Acta fabula
ISSN 2115-8037

2008
Octobre 2008 (volume 9, numéro 9)
Morgane Leray

Loquacité d’un théâtre du silence

Pantomimes fin-de-siècle, textes présentés et annotés par Gilles Bonnet, Paris : Éditions Kimé, 2008.

1Depuis quelques années, les études dix-neuvièmistes portent un intérêt grandissant au genre jusqu’alors minoré de la pantomime. Dans le recueil de Pantomimes fin-de-siècle, Gilles Bonnet propose dans une riche introduction une vision synthétique de l’évolution de ce genre dramatique, de son personnage-phare, Pierrot, ainsi que de leurs enjeux au crépuscule du siècle.

2Trois inflexions quant à la figuration du personnage de la Commedia dell’arte sont à noter. Loin des pantalonnades et arlequinades de la Foire, le Pierrot incarné par Deburau dans la première moitié du XIXe siècle est une épure, un être poétique qui trouva une place de choix dans la pantomime-féerie. À sa suite, Champfleury explora davantage le potentiel tragique du personnage, la mélancolie latente que l’on retrouve par ailleurs chez Laforgue, tandis que les frères Hanlon Lees poussèrent dans les dernières décennies du siècle cette veine jusqu’au grotesque macabre, suscitant un rire malsain soutenu par l’excès, le « vertige de l’hyperbole » observé par Baudelaire dans « De l’essence du rire […] ». En silhouettant ainsi l’évolution de la figure du Pierrot à travers le siècle, Gilles Bonnet éclaire la dimension allégorique du personnage, incarnation de l’esprit d’une époque.

3Être de la marge, de l’étrangeté au monde, en quête d’amour et de reconnaissance, Pierrot représente un avatar de l’artiste, un des nombreux doubles de la figure de l’écrivain qui traverse les récits finiséculaires ; personnage à l’identité instable, partageant la scène avec des êtres factices ou in absentia, le protagoniste des pantomimes fin-de-siècle donne corps au doute ontologique qui déchire les esprits informés par la pensée de Schopenhauer.

4La figure du Pierrot n’est toutefois pas seulement le signe de la crise métaphysique de l’époque ; il s’inscrit plus largement dans la crise contemporaine de la représentation, marquée notamment par les expérimentations de Maeterlinck, qui imaginait substituer des figures de cire aux êtres réels.

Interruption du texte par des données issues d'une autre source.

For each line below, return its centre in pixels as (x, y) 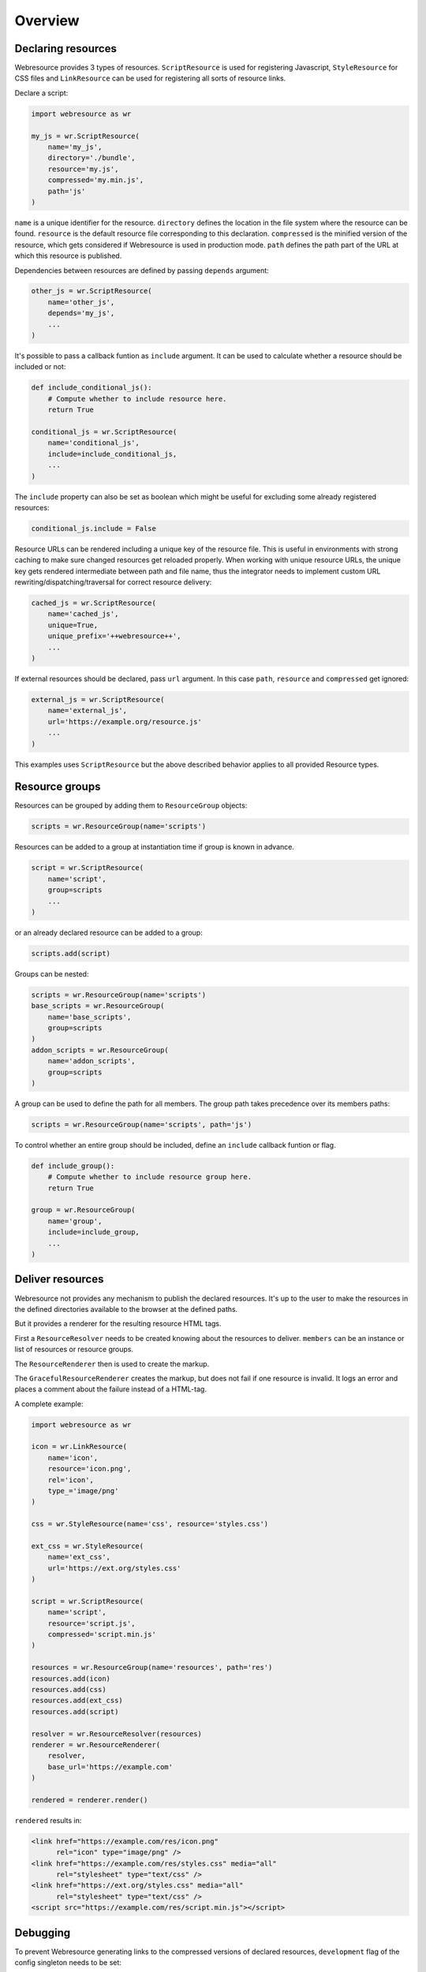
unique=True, (73, 625)
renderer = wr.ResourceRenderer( (96, 1744)
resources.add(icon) (71, 1679)
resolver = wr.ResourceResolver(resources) (117, 1734)
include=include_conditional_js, (112, 454)
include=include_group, (93, 1232)
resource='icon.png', (90, 1469)
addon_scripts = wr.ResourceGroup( (100, 1050)
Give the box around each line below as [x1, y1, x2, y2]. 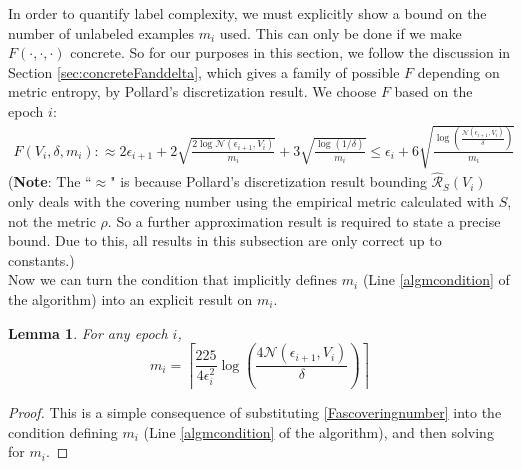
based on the [394, 81, 473, 102]
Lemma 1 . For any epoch [8, 322, 168, 343]
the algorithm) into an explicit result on [8, 288, 253, 309]
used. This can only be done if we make [219, 22, 462, 43]
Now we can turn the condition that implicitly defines [8, 269, 338, 290]
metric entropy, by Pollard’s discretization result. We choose [8, 81, 377, 102]
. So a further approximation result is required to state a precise [107, 210, 501, 231]
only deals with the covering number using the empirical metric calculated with [8, 190, 495, 211]
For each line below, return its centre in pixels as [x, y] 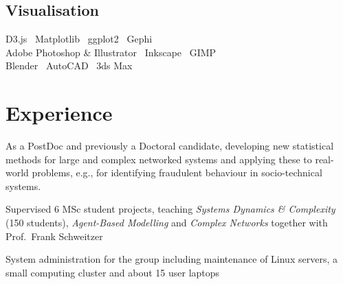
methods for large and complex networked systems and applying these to [159, 159]
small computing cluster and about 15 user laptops [113, 272]
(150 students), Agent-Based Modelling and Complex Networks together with [167, 223]
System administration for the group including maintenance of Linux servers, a [171, 259]
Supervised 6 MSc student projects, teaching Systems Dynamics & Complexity [170, 209]
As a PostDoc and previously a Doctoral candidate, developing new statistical [170, 146]
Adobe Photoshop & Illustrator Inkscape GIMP [111, 52]
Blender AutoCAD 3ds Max [69, 66]
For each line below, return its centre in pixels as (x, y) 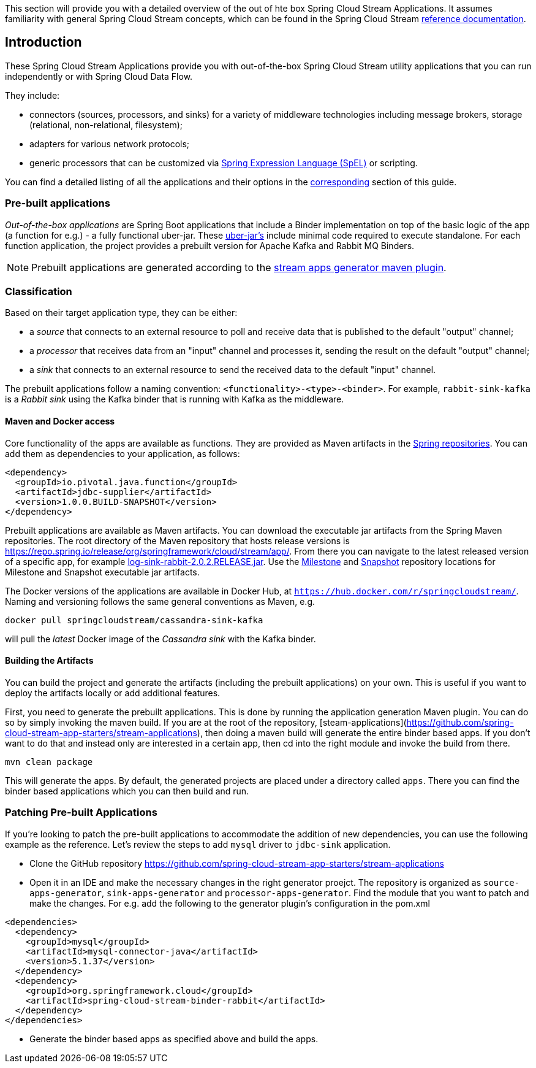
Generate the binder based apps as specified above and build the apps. (174, 1039)
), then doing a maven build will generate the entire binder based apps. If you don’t (364, 732)
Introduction (43, 42)
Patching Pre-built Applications (81, 813)
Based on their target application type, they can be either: (121, 313)
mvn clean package (49, 762)
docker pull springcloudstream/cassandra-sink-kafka (134, 620)
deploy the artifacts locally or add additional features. (113, 693)
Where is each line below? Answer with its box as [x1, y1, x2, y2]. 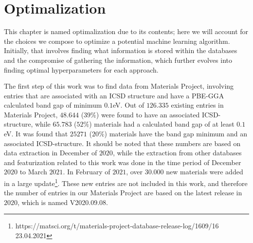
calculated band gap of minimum [4, 100, 102, 110]
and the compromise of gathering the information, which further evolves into [4, 55, 232, 65]
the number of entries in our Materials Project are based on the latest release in [4, 187, 242, 198]
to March [19, 167, 47, 177]
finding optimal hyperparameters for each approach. [4, 64, 159, 75]
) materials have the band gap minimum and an [104, 129, 247, 139]
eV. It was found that [4, 129, 68, 139]
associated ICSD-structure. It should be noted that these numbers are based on [4, 138, 241, 148]
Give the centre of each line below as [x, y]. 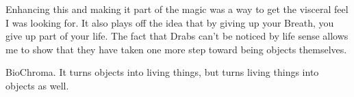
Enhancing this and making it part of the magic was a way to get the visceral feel [177, 9]
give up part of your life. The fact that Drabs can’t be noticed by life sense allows [177, 36]
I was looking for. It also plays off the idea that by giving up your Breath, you [170, 22]
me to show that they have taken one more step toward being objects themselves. [176, 49]
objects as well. [37, 85]
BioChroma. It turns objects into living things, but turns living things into [162, 72]
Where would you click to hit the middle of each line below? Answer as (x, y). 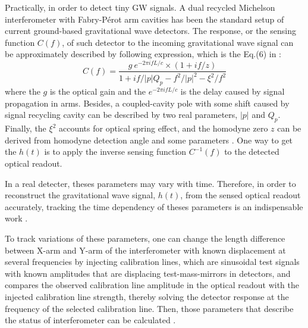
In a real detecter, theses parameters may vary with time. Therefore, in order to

Ainsi, au-delà du Pierrot, c’est donc la pantomime elle-même qui cristallise la psyché fin-de-siècle, « marquée au fer par une crise du sujet dont la pantomime se fait un miroir et un laboratoire fascinants ».

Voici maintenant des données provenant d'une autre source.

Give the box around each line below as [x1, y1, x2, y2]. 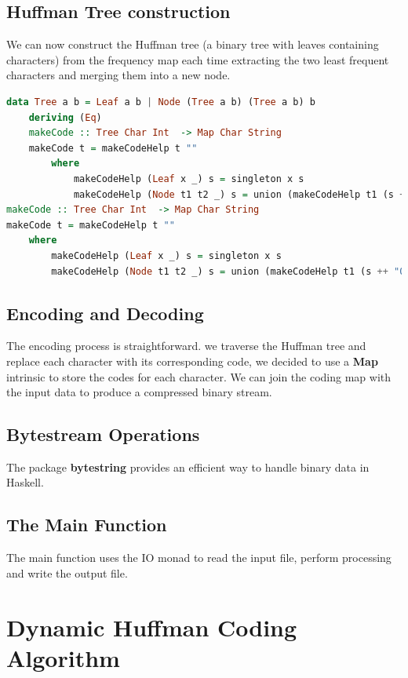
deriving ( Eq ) [28, 111, 102, 123]
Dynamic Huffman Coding [6, 611, 297, 643]
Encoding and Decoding [6, 301, 204, 325]
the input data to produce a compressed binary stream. [6, 384, 272, 400]
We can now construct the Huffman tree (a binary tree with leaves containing [6, 36, 379, 53]
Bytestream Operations [6, 422, 200, 447]
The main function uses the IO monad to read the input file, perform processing [6, 549, 392, 566]
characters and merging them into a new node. [6, 67, 231, 83]

5Outre la mise en question de l’esthétique de la représentation et de ses enjeux ontologiques, la pantomime met en effet en lumière une autre problématique contemporaine, celle de « la défiance de l’écrivain à l’égard du langage » :

« Une des lignes de fracture des pantomimes présentées dans ce recueil réside d’ailleurs dans le statut accordé par les mimographes au corps de leurs interprètes, qu’ils leur demandent de respecter une codification gestuelle rigide […] ou qu’ils optent […] pour une suggestion affranchie du modèle logocentriste. Retour à un espéranto primitif, en une rêverie anté-babélienne érigeant le geste en proto-langage pur et immédiatement transitif, ou nouvelle expressivité sémiotique, le geste se substitue à une parole dévaluée, épuisée par un siècle de blague généralisée, comme s’en plaignaient Flaubert et les frères Goncourt. »

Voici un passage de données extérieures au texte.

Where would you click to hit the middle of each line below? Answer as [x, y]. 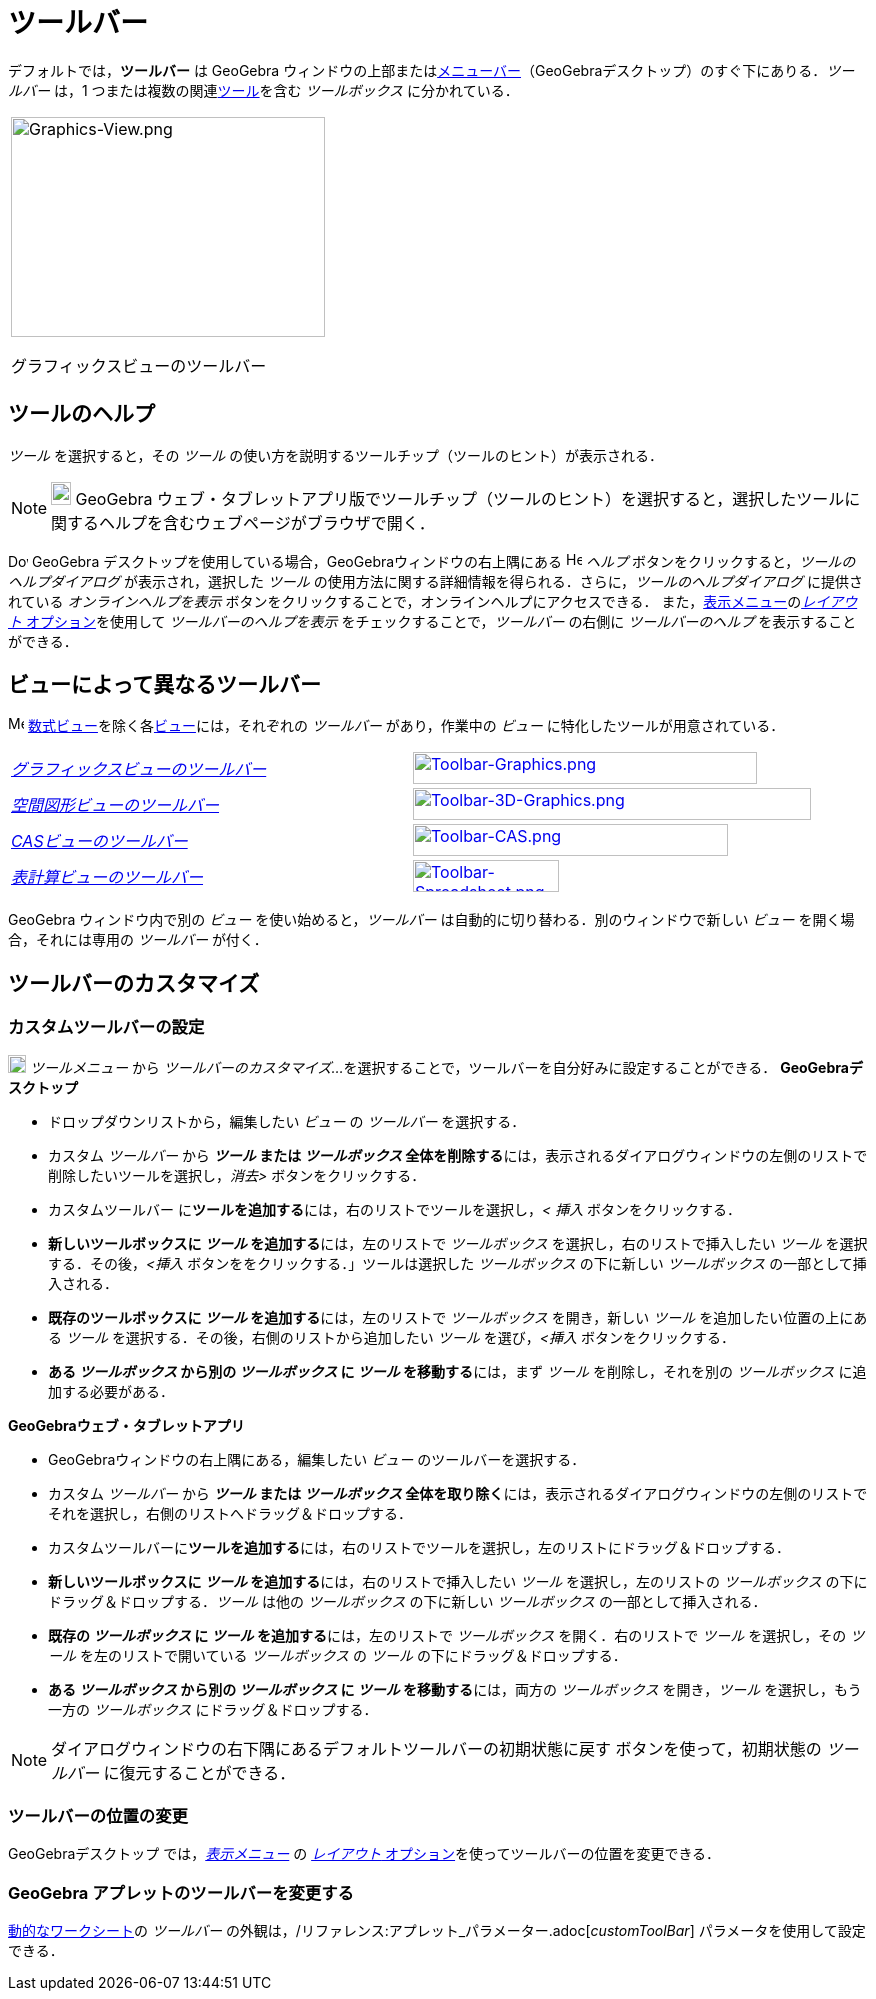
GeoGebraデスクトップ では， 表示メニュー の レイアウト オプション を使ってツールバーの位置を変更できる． [364, 1854]
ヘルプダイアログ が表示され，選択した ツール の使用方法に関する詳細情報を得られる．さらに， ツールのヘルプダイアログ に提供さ [436, 581]
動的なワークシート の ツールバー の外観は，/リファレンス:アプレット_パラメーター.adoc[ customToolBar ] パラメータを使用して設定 [437, 1931]
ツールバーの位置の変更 [98, 1816]
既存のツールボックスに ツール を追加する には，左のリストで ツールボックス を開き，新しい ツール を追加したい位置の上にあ [458, 1317]
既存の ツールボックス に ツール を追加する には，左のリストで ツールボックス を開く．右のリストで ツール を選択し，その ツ [456, 1635]
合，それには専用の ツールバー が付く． [138, 940]
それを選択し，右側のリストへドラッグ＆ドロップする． [230, 1513]

6À la suite d’une stimulante introduction, suivent dix-sept pantomimes d’illustres écrivains tels que Hennique, Huysmans, Verlaine, Champsaur, Richepin et bien d’autres (dont le seul nom finit de nous convaincre de l’intérêt qu’il convient de porter à ce genre dramatique), toutes agrémentées d’une riche présentation. Loin de se contenter d’une remise en contexte historique et d’annotations biographiques sur l’auteur, Gilles Bonnet met en exergue les enjeux esthétiques des textes recueillis (intertextualité, bibliophilie, mise-en-scène) et apporte de précieuses informations quant à leur réception contemporaine, rendant ainsi toute l’épaisseur du tissu pantomimique. La richesse des textes choisis laisse présager de passionnantes études futures et invite à désobéir à l’exhortation de  Jean Richepin :

« Confesse donc d’avance que tu es vaincu, pauvre enfileur de substantifs, fussent-ils rares, triste enlumineur d’épithètes, fussent-elles neuves (et il n’y en a plus de telles) ; avoue que tu ferais mieux de taire, et tais-toi ! »

7Espérons au contraire que la recherche continuera à faire parler les Pierrots.